A Java double has 52 bits of precision, roughly 15.6 decimal places. The concern is that with numbers much bigger than this, the procedure may miss the exact integer solution, as the rounding can only be as accurate as the floating point number that it starts with.

However, the procedure solves the example of a 31 digit integer correctly. And testing with many (ten million!) similar numbers produces not one failure.

---

To test the solution, we generate a (lazy) sequence of [limit cube-sum] pairs:

(defn generator [limit cube-sum]
  (iterate
    (fn [[l cs]]
      (let [l (inc l)
            cs (+' cs (*' l l l))]
        [limit cs]))
    [limit cube-sum]))

For example,

(take 10 (generator 0 0))
=> ([0 0] [1 1] [2 9] [3 36] [4 100] [5 225] [6 441] [7 784] [8 1296] [9 2025])

Now we

• start with the given example,
• try the next ten million cases and
• remove the ones that work.

So

(remove (fn [[l cs]] (= (find-n cs) l)) (take 10000000 (generator 45001000 1025247423603083074023000250000N)))
=> () 

They all work. No failures.

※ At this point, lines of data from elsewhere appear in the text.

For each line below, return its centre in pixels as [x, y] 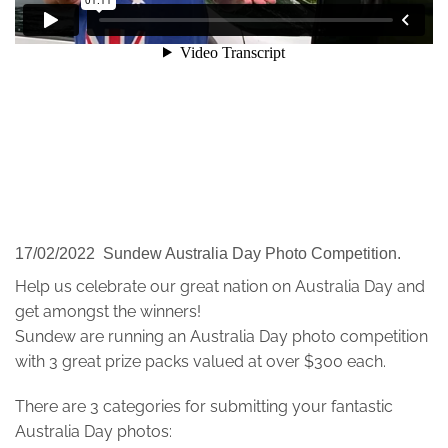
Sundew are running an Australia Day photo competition [221, 336]
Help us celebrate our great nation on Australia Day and [220, 286]
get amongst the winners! [108, 311]
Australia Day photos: [93, 432]
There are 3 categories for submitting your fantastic [204, 407]
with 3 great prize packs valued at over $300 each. [200, 361]
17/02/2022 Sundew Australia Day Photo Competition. [208, 253]
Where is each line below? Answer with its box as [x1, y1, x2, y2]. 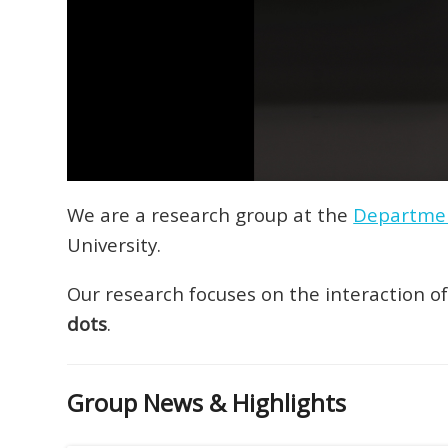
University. [67, 232, 162, 258]
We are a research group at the [67, 202, 354, 228]
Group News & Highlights [67, 385, 347, 419]
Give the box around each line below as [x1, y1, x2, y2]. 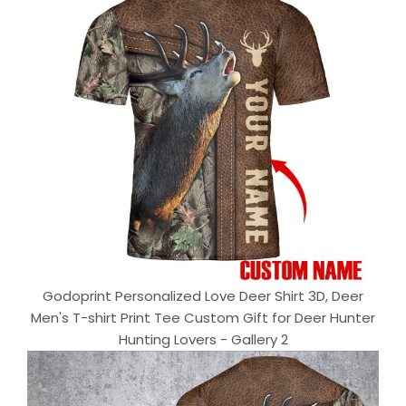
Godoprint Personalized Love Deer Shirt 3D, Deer [43, 286, 363, 306]
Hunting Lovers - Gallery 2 [118, 330, 288, 350]
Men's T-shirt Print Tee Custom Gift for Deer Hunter [31, 308, 375, 328]
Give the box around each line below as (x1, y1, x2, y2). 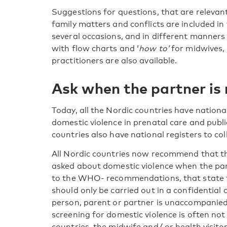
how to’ (139, 44, 169, 53)
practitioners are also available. (52, 56, 177, 65)
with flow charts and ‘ (52, 44, 139, 53)
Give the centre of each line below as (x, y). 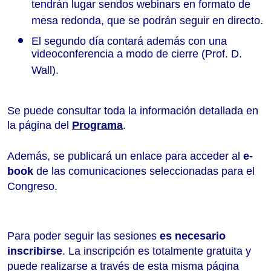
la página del (40, 125)
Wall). (47, 73)
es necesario (193, 236)
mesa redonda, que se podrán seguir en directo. (147, 23)
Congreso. (34, 186)
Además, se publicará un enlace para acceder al (125, 156)
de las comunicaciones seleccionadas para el (144, 171)
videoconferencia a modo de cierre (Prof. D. (137, 56)
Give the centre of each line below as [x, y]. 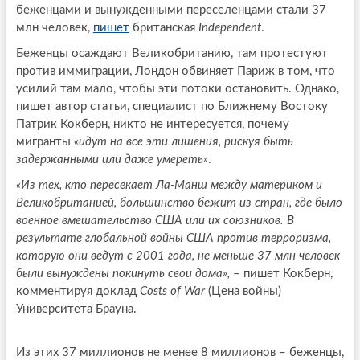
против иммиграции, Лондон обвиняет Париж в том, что [175, 72]
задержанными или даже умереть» [112, 160]
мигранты [45, 142]
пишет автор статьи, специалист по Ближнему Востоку [172, 107]
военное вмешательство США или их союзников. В [155, 221]
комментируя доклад [78, 292]
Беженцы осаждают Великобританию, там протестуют [172, 54]
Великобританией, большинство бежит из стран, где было [179, 203]
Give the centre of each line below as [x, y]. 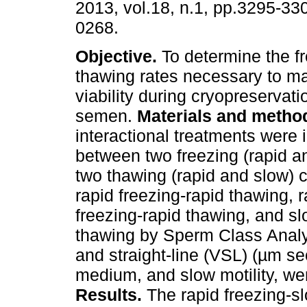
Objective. [119, 57]
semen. [106, 116]
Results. [111, 295]
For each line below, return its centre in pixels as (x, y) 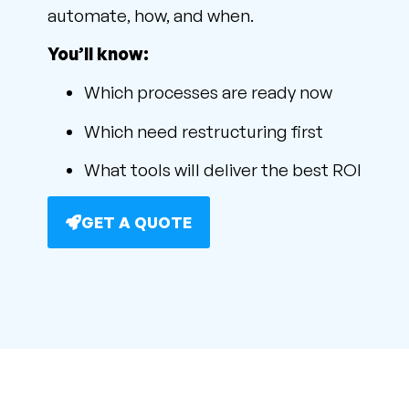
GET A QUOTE (136, 222)
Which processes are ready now (208, 93)
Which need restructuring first (204, 131)
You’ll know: (98, 54)
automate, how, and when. (151, 15)
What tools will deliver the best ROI (223, 170)
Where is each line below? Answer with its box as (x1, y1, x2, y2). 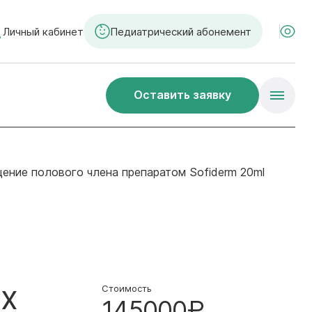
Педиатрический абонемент (110, 24, 251, 38)
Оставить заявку (134, 88, 231, 102)
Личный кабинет (3, 24, 84, 38)
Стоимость (101, 283, 152, 294)
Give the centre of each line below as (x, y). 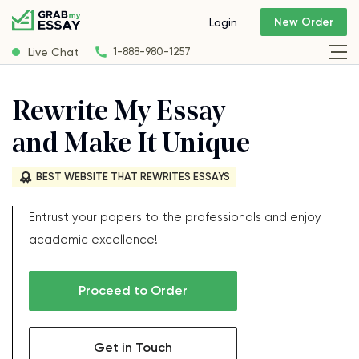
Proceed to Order (133, 290)
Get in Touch (133, 347)
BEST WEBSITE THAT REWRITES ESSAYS (133, 177)
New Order (304, 22)
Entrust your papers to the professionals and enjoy (175, 217)
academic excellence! (93, 240)
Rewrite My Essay (119, 113)
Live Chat (53, 52)
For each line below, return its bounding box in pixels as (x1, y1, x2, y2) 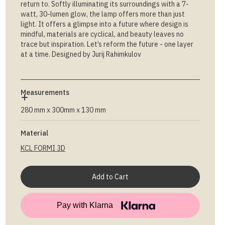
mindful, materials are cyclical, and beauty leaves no (20, 30, 184, 39)
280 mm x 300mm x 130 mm (20, 105, 106, 115)
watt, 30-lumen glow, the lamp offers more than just (20, 10, 185, 19)
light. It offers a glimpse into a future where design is (20, 20, 188, 29)
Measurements (20, 88, 69, 97)
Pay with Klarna (57, 201, 114, 209)
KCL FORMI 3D (20, 144, 65, 153)
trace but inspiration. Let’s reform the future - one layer (20, 40, 193, 49)
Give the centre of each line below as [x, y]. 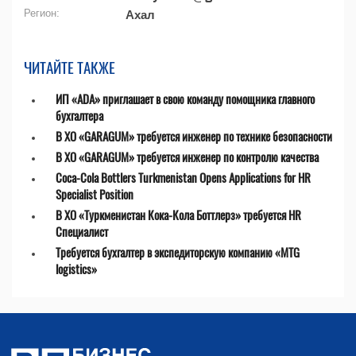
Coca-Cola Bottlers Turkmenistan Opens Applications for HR [183, 177]
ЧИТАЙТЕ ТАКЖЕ [70, 67]
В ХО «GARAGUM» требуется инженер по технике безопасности [194, 136]
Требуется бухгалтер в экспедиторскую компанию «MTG [178, 252]
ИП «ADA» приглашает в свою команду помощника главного [185, 99]
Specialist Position [95, 194]
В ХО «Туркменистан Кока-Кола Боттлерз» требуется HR [178, 215]
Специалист [82, 231]
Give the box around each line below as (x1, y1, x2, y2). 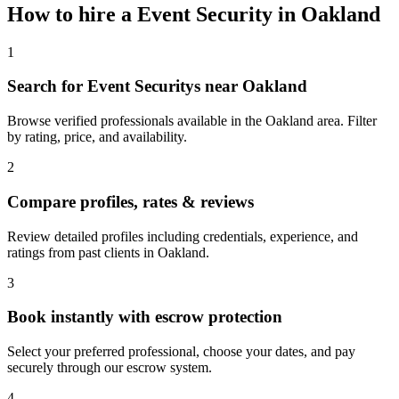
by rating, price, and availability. (7, 129, 187, 145)
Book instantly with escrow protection (7, 307, 282, 327)
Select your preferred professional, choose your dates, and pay (7, 344, 355, 360)
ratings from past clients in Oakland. (7, 244, 209, 260)
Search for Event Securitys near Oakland (7, 77, 307, 96)
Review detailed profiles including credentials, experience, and (7, 228, 358, 244)
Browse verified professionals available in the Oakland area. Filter (7, 113, 377, 129)
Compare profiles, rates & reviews (7, 191, 254, 211)
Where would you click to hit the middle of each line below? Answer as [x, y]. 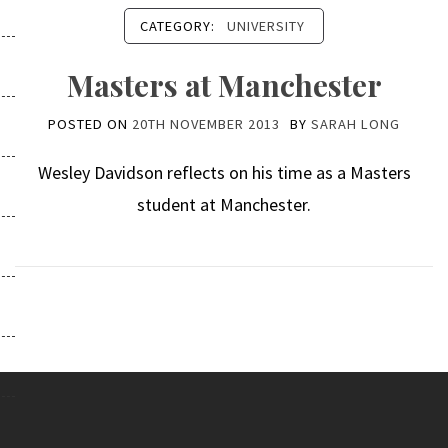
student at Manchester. [224, 204]
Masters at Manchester [224, 85]
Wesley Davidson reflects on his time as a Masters [224, 172]
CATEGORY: [179, 26]
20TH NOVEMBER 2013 [206, 124]
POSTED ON [90, 124]
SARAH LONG [355, 124]
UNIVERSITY [266, 26]
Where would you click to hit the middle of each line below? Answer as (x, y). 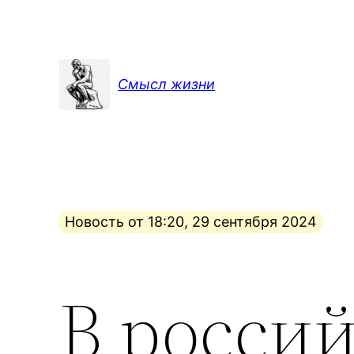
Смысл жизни (167, 85)
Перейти (35, 16)
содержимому (56, 60)
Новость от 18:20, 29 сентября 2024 (191, 222)
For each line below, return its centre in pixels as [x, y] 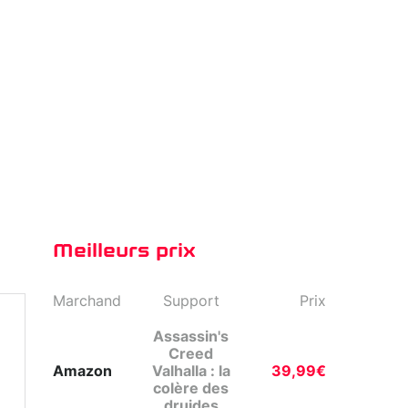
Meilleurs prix [124, 250]
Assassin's [191, 337]
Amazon [82, 372]
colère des [191, 389]
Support [191, 301]
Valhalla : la [191, 372]
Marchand [87, 301]
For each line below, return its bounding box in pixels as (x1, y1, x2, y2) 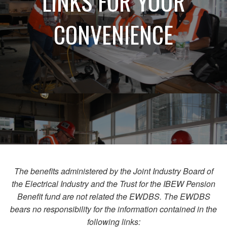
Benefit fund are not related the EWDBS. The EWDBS (17, 191, 210, 203)
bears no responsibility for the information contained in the (10, 203, 217, 215)
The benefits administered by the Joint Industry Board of (14, 165, 213, 177)
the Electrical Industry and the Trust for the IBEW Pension (12, 178, 215, 190)
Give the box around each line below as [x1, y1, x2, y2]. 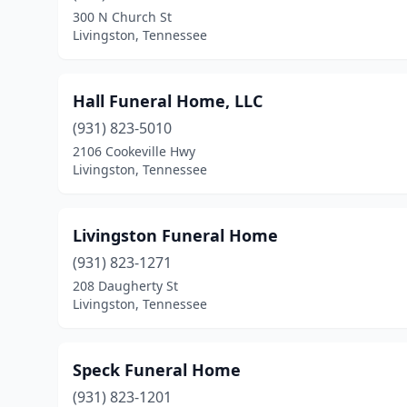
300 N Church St [73, 8, 172, 25]
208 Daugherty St [73, 277, 178, 294]
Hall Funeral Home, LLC [73, 90, 263, 112]
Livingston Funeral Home [73, 224, 278, 246]
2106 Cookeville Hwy [73, 143, 195, 160]
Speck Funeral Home [73, 359, 241, 381]
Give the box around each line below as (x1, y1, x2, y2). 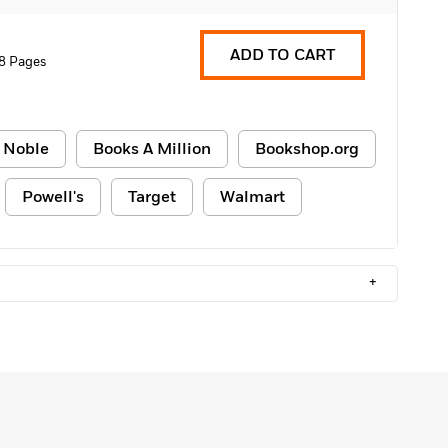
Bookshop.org (255, 138, 359, 160)
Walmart (220, 186, 285, 208)
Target (128, 186, 176, 208)
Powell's (22, 186, 84, 208)
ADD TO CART (230, 44, 335, 66)
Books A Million (93, 138, 211, 160)
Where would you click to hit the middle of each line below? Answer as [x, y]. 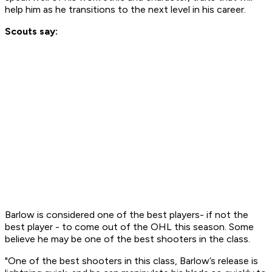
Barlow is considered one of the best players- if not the [127, 215]
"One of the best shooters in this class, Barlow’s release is [131, 261]
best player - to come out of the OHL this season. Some [129, 227]
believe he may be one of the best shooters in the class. [129, 239]
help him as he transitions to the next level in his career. [125, 10]
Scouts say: [31, 32]
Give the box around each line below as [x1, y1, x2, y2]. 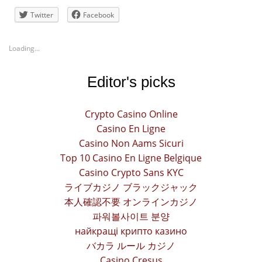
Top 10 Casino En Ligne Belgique [60, 151, 202, 165]
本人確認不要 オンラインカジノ [64, 195, 198, 209]
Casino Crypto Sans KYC [78, 166, 184, 180]
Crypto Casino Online [84, 108, 178, 121]
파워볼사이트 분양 [92, 210, 170, 223]
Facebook [83, 10, 114, 20]
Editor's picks [87, 73, 175, 91]
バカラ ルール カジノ [87, 239, 175, 253]
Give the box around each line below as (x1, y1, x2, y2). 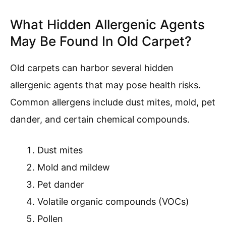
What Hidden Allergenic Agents (10, 17, 205, 33)
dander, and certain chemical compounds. (10, 114, 190, 125)
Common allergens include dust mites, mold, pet (10, 97, 215, 108)
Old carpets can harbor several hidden (10, 63, 174, 74)
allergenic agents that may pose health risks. (10, 80, 201, 91)
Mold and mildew (37, 162, 110, 173)
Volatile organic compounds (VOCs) (37, 196, 189, 207)
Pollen (37, 213, 63, 224)
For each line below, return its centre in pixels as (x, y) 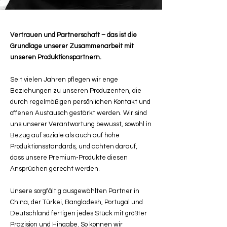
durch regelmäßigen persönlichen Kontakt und (80, 102)
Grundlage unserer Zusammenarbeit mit (72, 46)
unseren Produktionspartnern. (56, 58)
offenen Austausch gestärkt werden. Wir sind (79, 113)
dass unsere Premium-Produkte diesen (69, 158)
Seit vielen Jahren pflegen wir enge (64, 80)
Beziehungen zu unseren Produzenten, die (76, 91)
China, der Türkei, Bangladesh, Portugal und (77, 202)
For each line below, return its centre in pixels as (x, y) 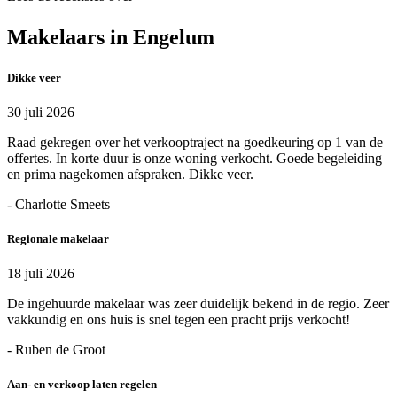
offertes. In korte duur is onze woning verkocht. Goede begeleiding (195, 158)
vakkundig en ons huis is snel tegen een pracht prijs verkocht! (179, 320)
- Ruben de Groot (56, 350)
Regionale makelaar (58, 239)
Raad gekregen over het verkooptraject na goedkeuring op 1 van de (195, 142)
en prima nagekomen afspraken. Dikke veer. (130, 174)
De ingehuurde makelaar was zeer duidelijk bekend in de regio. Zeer (198, 304)
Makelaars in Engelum (111, 37)
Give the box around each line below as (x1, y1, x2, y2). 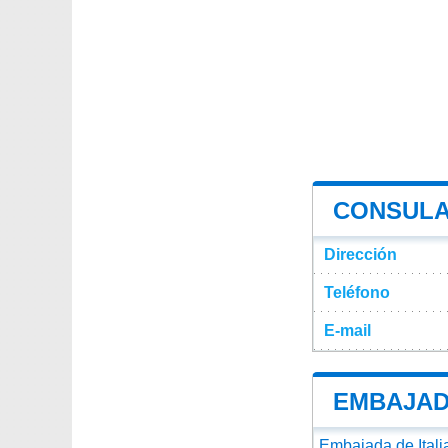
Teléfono (324, 284, 390, 302)
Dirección (324, 246, 397, 264)
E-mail (324, 322, 371, 340)
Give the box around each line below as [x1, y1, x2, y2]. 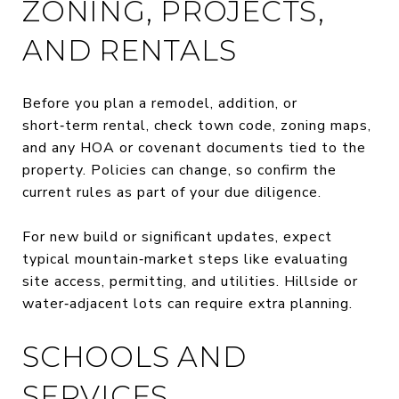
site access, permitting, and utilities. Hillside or [22, 271, 358, 291]
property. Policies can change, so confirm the [22, 159, 337, 180]
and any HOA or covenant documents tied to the [22, 137, 366, 158]
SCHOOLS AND [22, 338, 247, 374]
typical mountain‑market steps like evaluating [22, 248, 348, 269]
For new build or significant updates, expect [22, 226, 332, 247]
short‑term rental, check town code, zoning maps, [22, 115, 371, 135]
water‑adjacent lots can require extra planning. [22, 293, 353, 313]

Just to make sure our test is valid:

(remove (fn [[l cs]] (= (find-n cs) l)) (take 10 (generator 45001001 1025247423603083074023000250000N)))
=>
([45001001 1025247423603083074023000250000N]
 [45001002 1025247514734170359564546262008N]
 [45001003 1025247605865263720376770289035N]
 [45001004 1025247696996363156459942337099N]
 [45001005 1025247788127468667814332412224N]
 [45001006 1025247879258580254440210520440N]
 [45001007 1025247970389697916337846667783N]
 [45001008 1025248061520821653507510860295N]
 [45001009 1025248152651951465949473104024N]
 [45001010 1025248243783087353664003405024N])

All ought to fail, and they do.

Answer 2

Just avoiding the apply (not really all that fast in CLJ) gives you a 4x speedup:

(defn exp-3 [base]
  (*' base base base))

And another 10%:

(defn find-n [m]
  (loop [sum 0
         actual-base 0]
    (if (>= sum m)
      (if (= sum m) actual-base -1)
      (let [nb (inc actual-base)]
        (recur (+' sum (*' nb nb nb)) nb)))))

Answer 3

The following algorithmic-based approach relies on one simple formula which says that the sum of the cubes of the first N natural numbers is: (N*(N+1)/2)^2

(defn sum-of-cube
  "(n*(n+1)/2)^2"
  [n]
  (let [n' (/ (*' n (inc n)) 2)]
    (*' n' n')))

(defn find-nth-cube
  [n]
  ((fn [start end prev]
     (let [avg (bigint (/ (+' start end) 2))
           cube (sum-of-cube avg)]
       (cond (== cube n) avg
             (== cube prev) -1
             (> cube n) (recur start avg cube)
             (< cube n) (recur avg end cube))))
    1 n -1))

(time (find-nth-cube 1025247423603083074023000250000N))
"Elapsed time: 0.355177 msecs"
=> 45001000N

We want to find the number N such that the sum of 1..N cubes is some number X. To find if such a number exists, we can perform a binary search over some range for it by applying the above formula to see whether the result of the formula equals X. This approach works because the function at the top is increasing, and thus any value f(n) which is too large means that we must look for a lower number n , and any value f(n) which is too small means that we must look for a larger number n .

We choose a (larger than necessary, but easy and safe) range of 0 to X. We will know that the number exists if our formula applied to a given candidate number yields X. If it does not, we continue the binary search until either we find the number, or until we have tried the same number twice, which indicates that the number does not exist.

With an upper bound of logN , only takes 1 millisecond to compute 1E100 (1 googol), so it's very efficient for an algorithmic approach.

Answer 4

You may want to use some mathematical tricks.

(a-k)^3 + (a+k)^3 = 2a^3+(6k^2)a

So, a sum like:

(a-4)^3+(a-3)^3+(a-2)^3+(a-1)^3+a^3+(a+1)^3+(a+2)^3+(a+3)^3+(a+4)^3 
= 9a^3+180a

(please confirm correctness of the calculation).

Using this equation, instead of incrementing by 1 every time, you can jump by 9 (or by any 2 k +1 you like). You can check for the exact number whenever you hit a bigger number than n .

Other way to improve is to have a table of n s and sum s, by making a batch of computations once and use this table later in function find-n.